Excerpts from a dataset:

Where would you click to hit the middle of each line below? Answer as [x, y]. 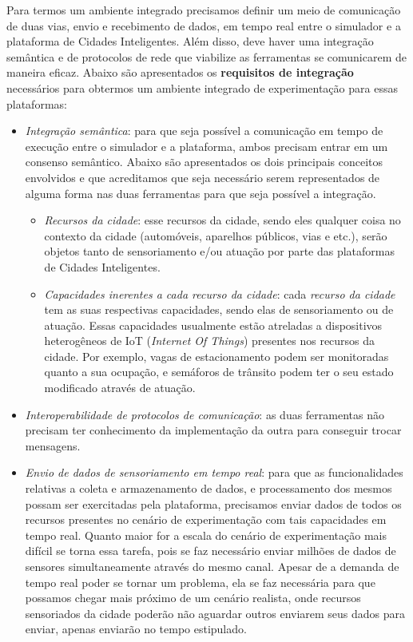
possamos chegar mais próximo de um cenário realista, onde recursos [193, 598]
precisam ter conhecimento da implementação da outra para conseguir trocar [213, 430]
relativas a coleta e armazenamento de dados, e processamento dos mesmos [208, 488]
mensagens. [53, 445]
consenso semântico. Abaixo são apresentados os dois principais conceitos [204, 162]
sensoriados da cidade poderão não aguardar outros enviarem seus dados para [215, 613]
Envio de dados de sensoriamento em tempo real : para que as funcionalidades [214, 472]
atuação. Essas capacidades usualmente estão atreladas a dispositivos [213, 325]
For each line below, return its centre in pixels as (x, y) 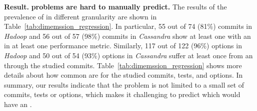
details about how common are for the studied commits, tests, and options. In (123, 75)
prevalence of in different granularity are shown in (80, 16)
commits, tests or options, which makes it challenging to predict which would (122, 94)
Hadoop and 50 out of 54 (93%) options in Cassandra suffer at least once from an (128, 55)
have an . (18, 104)
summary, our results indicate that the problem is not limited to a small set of (124, 84)
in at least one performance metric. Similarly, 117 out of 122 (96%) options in (123, 46)
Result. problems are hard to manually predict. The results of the (115, 6)
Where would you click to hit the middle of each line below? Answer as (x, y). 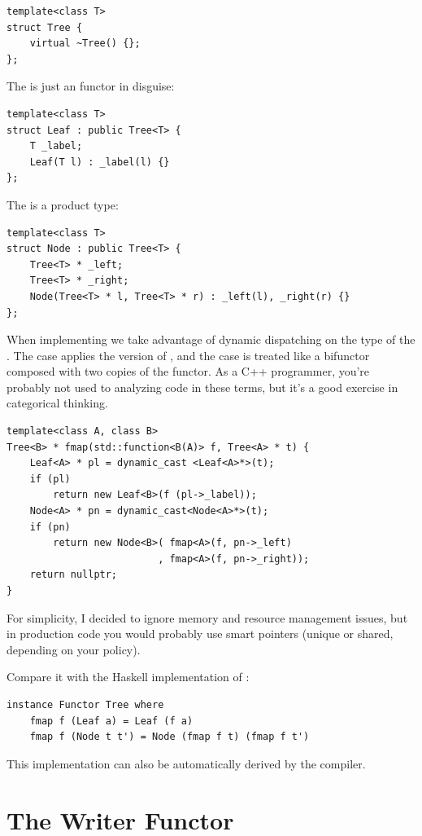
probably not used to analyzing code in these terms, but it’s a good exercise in (202, 387)
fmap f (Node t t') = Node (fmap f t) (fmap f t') (170, 737)
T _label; (56, 146)
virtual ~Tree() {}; (85, 44)
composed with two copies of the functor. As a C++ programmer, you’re (188, 371)
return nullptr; (74, 575)
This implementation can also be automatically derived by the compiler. (186, 763)
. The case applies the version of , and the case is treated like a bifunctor (188, 355)
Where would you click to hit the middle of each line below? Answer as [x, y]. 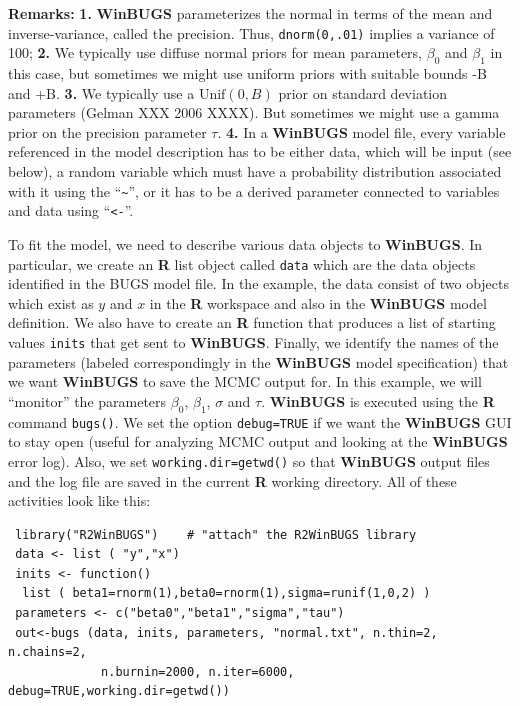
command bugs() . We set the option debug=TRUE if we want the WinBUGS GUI [260, 421]
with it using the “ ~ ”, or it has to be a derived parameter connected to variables [254, 190]
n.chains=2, [47, 652]
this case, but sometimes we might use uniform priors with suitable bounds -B [247, 73]
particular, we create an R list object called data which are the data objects [242, 263]
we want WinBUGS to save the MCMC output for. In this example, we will [245, 381]
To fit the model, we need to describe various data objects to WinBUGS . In [245, 243]
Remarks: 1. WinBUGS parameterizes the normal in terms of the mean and [250, 13]
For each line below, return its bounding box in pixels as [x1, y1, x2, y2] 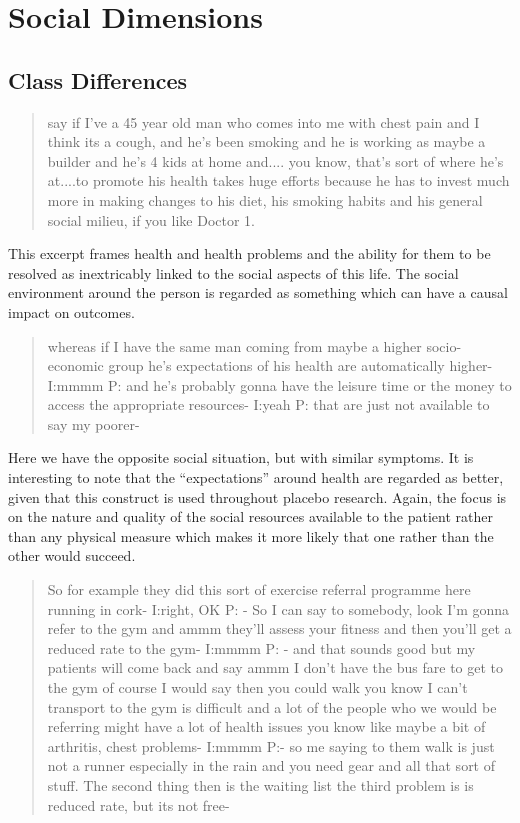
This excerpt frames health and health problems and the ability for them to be [8, 243, 491, 264]
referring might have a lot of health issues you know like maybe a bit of [47, 716, 486, 737]
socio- [426, 335, 462, 356]
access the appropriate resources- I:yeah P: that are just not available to [47, 394, 490, 415]
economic [47, 355, 104, 376]
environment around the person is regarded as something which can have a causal [8, 282, 508, 303]
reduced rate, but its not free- [47, 794, 230, 815]
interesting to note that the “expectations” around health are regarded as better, [8, 467, 504, 488]
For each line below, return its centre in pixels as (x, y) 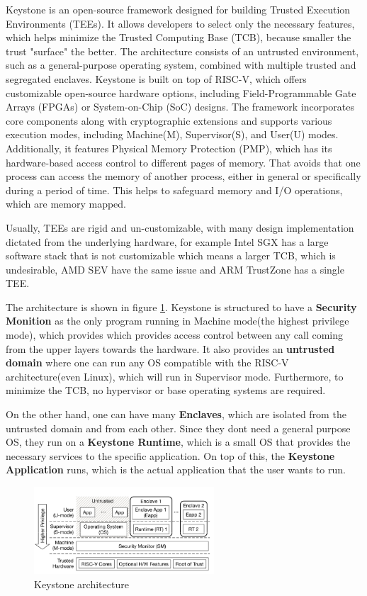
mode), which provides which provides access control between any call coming (174, 335)
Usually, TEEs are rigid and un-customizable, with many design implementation (180, 227)
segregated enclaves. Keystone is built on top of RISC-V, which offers (156, 78)
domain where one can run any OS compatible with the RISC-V (147, 362)
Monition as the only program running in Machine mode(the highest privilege (177, 321)
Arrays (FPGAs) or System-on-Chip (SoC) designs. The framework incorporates (180, 107)
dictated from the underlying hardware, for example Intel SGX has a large (167, 241)
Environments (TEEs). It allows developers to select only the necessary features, (180, 23)
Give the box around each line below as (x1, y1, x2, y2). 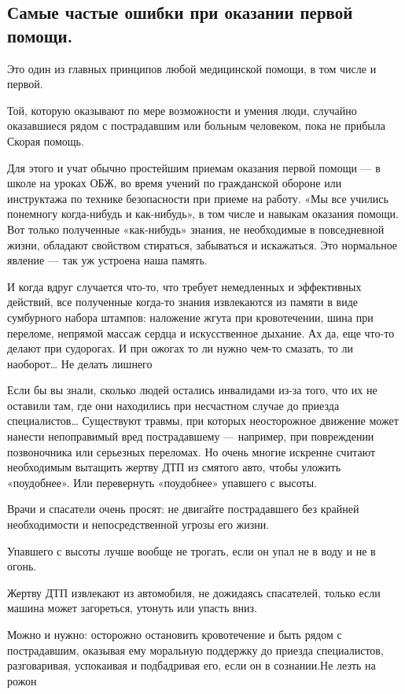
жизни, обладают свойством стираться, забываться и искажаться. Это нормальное (7, 236, 398, 253)
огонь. (7, 558, 37, 574)
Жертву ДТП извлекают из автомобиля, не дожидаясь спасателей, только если (7, 584, 381, 600)
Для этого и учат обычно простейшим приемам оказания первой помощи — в (7, 159, 381, 175)
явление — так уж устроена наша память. (7, 252, 208, 268)
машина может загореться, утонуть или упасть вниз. (7, 600, 257, 616)
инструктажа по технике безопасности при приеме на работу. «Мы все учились (7, 190, 388, 206)
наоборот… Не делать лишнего (7, 355, 153, 371)
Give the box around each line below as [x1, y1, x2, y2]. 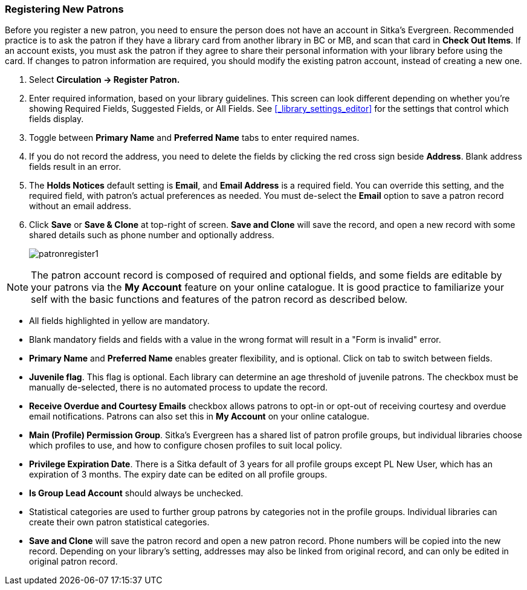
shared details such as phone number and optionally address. [29, 230, 274, 241]
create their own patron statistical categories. [29, 517, 210, 528]
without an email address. [29, 201, 131, 212]
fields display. [29, 114, 84, 125]
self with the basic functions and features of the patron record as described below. [31, 293, 408, 306]
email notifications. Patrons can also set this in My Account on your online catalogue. [29, 411, 369, 422]
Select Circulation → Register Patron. [29, 74, 180, 85]
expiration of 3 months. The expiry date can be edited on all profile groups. [29, 469, 328, 480]
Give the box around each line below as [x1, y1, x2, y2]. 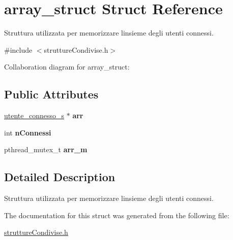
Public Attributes [4, 86, 99, 102]
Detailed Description [4, 169, 115, 185]
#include [4, 44, 33, 55]
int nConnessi [4, 127, 51, 138]
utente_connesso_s [4, 110, 65, 121]
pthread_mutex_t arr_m [4, 144, 88, 155]
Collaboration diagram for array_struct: [4, 61, 130, 72]
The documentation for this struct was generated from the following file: [4, 210, 229, 220]
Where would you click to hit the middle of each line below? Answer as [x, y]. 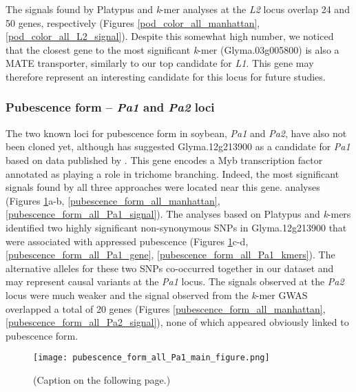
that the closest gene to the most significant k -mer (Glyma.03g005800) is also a [172, 49]
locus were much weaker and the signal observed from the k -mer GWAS [157, 295]
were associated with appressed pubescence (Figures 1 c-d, [127, 241]
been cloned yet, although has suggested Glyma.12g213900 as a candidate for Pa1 [178, 146]
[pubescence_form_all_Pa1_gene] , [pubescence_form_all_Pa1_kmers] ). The [170, 255]
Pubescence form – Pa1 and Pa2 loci [110, 107]
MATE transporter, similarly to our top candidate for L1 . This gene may [160, 63]
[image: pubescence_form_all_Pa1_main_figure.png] [151, 358]
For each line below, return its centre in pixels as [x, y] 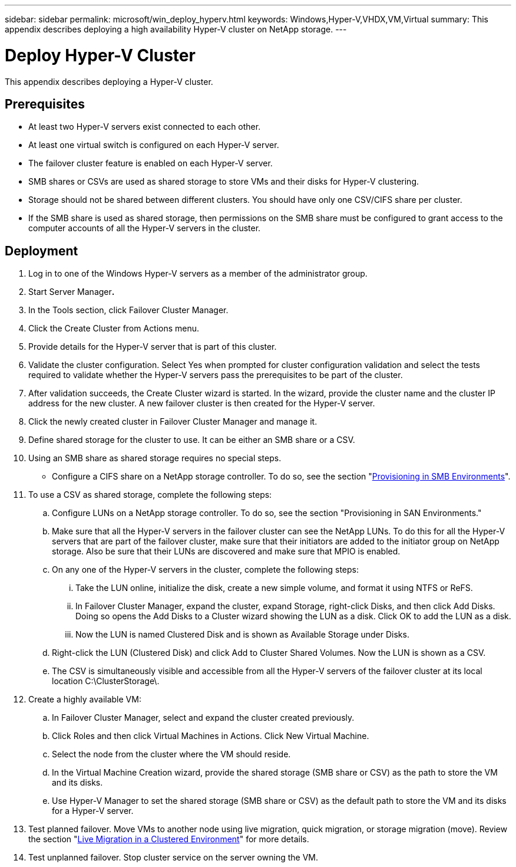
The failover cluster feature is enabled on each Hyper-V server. [150, 163]
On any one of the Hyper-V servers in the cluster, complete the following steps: [205, 570]
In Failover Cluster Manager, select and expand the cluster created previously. [203, 718]
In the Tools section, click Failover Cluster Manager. [128, 310]
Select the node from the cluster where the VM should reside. [171, 754]
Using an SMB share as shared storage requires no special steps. [155, 458]
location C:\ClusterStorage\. [106, 681]
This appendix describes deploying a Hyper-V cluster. [109, 81]
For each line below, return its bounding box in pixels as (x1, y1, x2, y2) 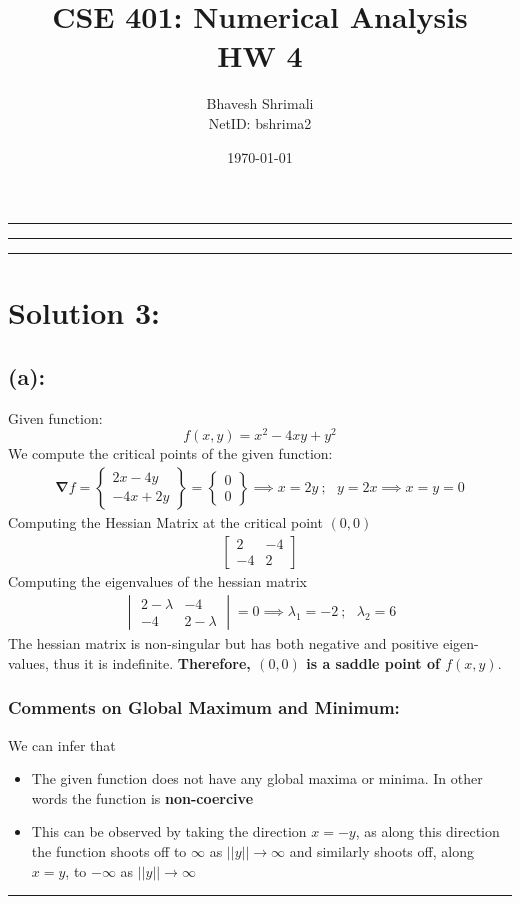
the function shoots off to (31, 841, 187, 861)
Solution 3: (8, 292, 161, 333)
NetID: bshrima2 (208, 112, 312, 133)
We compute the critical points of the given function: (8, 443, 333, 464)
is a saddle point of (306, 652, 440, 673)
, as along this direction (355, 821, 500, 842)
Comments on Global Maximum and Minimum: (8, 695, 400, 720)
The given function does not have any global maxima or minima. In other (31, 768, 483, 789)
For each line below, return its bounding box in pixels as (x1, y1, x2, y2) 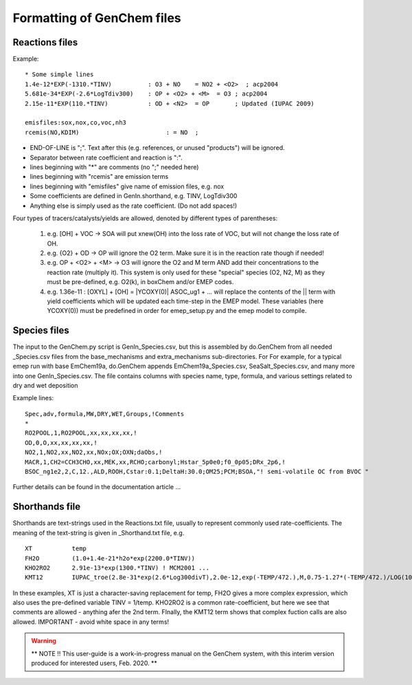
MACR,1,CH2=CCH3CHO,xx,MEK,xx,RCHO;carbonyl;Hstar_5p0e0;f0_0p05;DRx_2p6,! (25, 458, 286, 466)
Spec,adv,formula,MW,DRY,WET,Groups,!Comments (25, 410, 185, 417)
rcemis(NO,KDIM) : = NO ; (25, 128, 199, 136)
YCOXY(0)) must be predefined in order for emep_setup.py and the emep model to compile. (47, 307, 307, 315)
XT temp (25, 545, 87, 553)
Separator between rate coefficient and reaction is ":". (30, 153, 183, 162)
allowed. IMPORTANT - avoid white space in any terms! (12, 618, 170, 626)
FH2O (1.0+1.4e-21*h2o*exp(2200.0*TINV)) (25, 554, 196, 562)
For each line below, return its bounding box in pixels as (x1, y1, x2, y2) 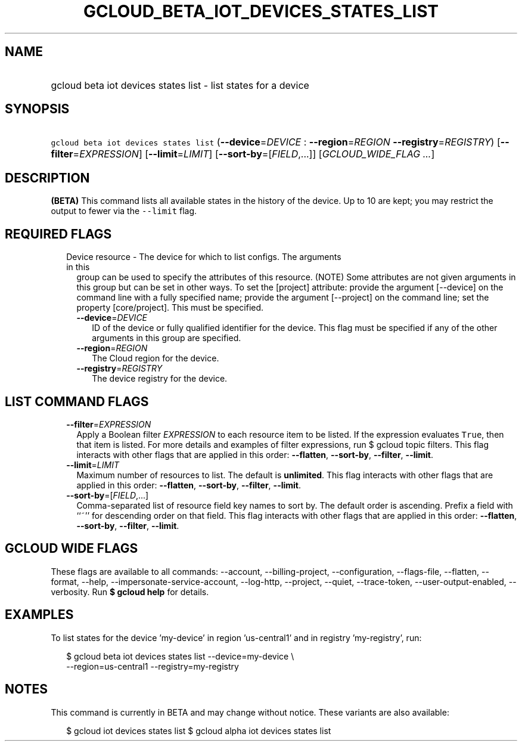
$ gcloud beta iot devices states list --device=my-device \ (66, 651, 294, 661)
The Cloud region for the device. (92, 353, 219, 364)
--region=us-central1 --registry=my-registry (66, 661, 239, 671)
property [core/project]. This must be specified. (76, 302, 264, 313)
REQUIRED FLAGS (5, 226, 112, 242)
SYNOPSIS (5, 101, 70, 117)
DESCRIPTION (5, 170, 90, 185)
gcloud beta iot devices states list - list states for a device (51, 79, 309, 91)
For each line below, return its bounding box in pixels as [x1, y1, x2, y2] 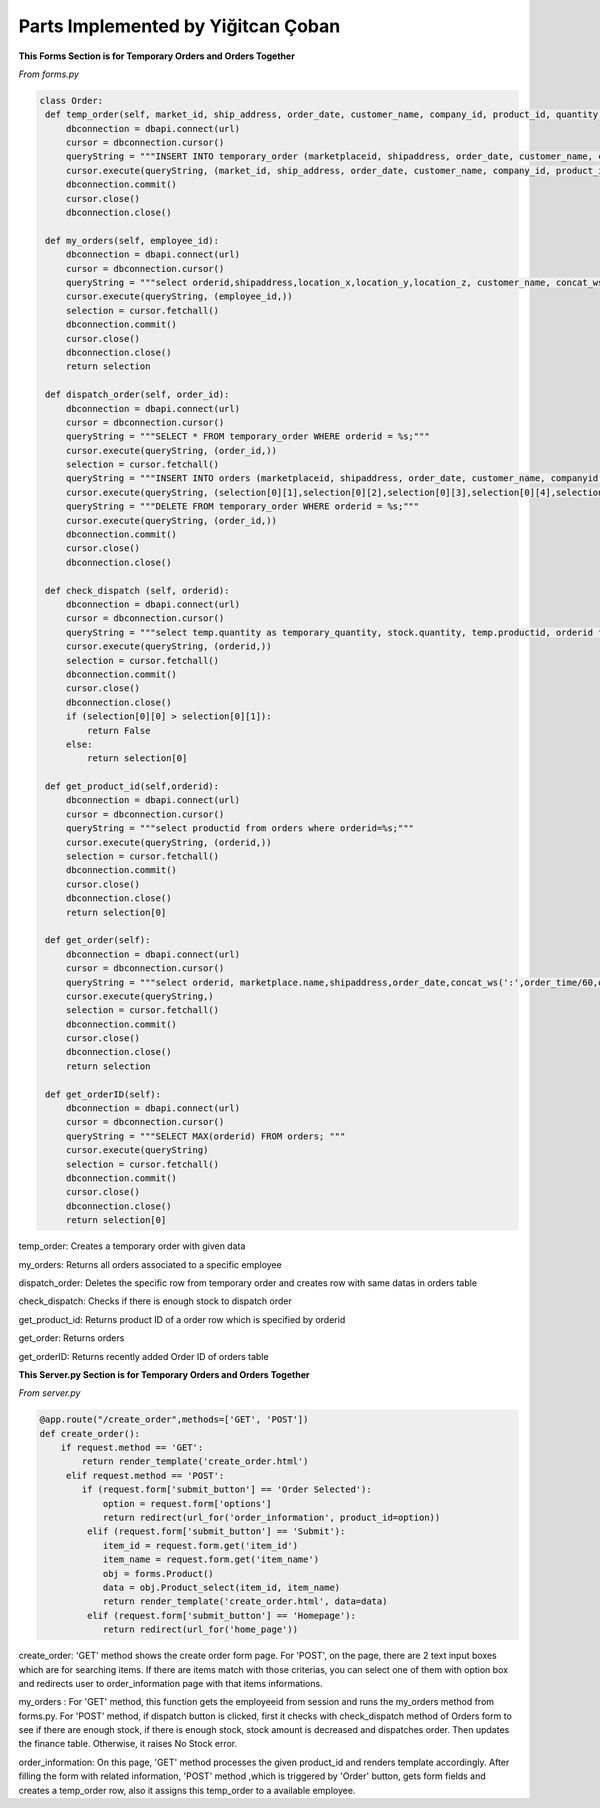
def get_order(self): [45, 935, 151, 946]
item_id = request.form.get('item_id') [102, 1540, 299, 1551]
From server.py [18, 1387, 81, 1399]
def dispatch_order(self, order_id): [45, 389, 230, 400]
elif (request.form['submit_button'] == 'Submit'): [86, 1526, 346, 1537]
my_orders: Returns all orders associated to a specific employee [18, 1258, 282, 1270]
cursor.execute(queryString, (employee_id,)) [65, 291, 294, 302]
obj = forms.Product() [102, 1568, 214, 1579]
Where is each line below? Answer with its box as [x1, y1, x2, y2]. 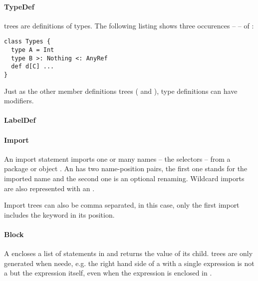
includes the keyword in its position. [4, 209, 115, 220]
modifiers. [4, 95, 34, 106]
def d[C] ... [11, 63, 54, 70]
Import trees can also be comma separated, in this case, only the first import [4, 200, 240, 210]
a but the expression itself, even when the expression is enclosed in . [4, 268, 212, 278]
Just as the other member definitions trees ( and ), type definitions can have [4, 85, 238, 96]
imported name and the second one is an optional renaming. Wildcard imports [4, 173, 245, 184]
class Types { [4, 38, 51, 45]

- What this task involves:
Scan the records for the string "trees" and show every line that contains it.

- Solution below:
Import trees can also be comma separated, in this case, only the first import [4, 200, 240, 210]
Just as the other member definitions trees ( and ), type definitions can have [4, 85, 238, 96]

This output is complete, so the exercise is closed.